Can someone help me with determining if the following statement is true: If A is symmetric positive definite then diag(A) is symmetric positive definite.

What I have done is:

$u^{T}(diag(A))u=\sum_{i=1}^{n} \sum_{j=1}^{n} a_{ij}u_{i}u_{j}=\sum _{i=1}^{n} a_{ii}u_{i}^2 + \sum_{i \neq j}^{n} a_{ij}u_{i}u_{j}$. The last term is equal to 0 because we have a diagonal matrix. The first term is bigger or equal 0 because $a_{ii}>0$ and $u_{i}^2 \geq 0$ So diag(A) is positive semidefinite.
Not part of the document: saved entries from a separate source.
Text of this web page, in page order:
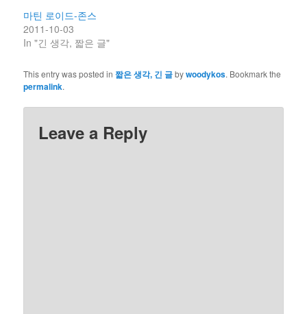
마틴 로이드-존스
2011-10-03
In "긴 생각, 짧은 글"
This entry was posted in짧은 생각, 긴 글bywoodykos. Bookmark the
permalink.
Leave a Reply
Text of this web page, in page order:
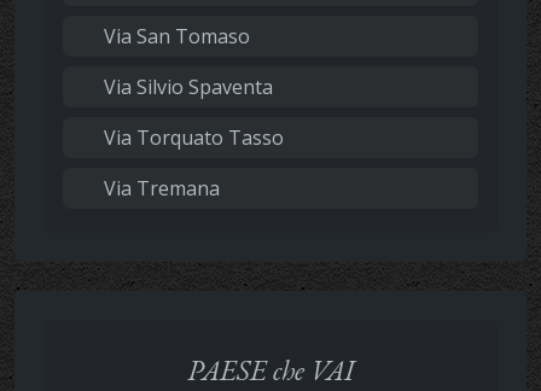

• You are missing a justification as to why $a_{ii} \geq 0$ (not $a_{ii}$ > 0). – levap Jan 28 '16 at 10:59
• Because we know that A is symmetric positive definite, so by definiton $u^{T}Au>0$. – Roos Jansen Jan 28 '16 at 11:01
• But why does this imply that $a_{ii} > 0$? You need to choose an appropriate $u$ and use $u^T A u > 0$ to conclude that $a_{ii} > 0$. – levap Jan 28 '16 at 11:05
• Ah yes, I already did. But is the conclusion right? Diag(A) is positive semidefinite, so not positive definite? – Roos Jansen Jan 28 '16 at 11:06
• If $A$ is positive definite, then $\mathrm{diag}(A)$ will be positive definite. If $A$ is positive semidefinite, then $\mathrm{diag}(A)$ will be positive semidefinite. – levap Jan 28 '16 at 11:14

$a_{ii} = e_i^TAe_i >0$ since $A$ is positive definite. Hence $\operatorname{diag}(A)$ is a diagonal matrix with positive diagonal entries. This is clearly positive definite.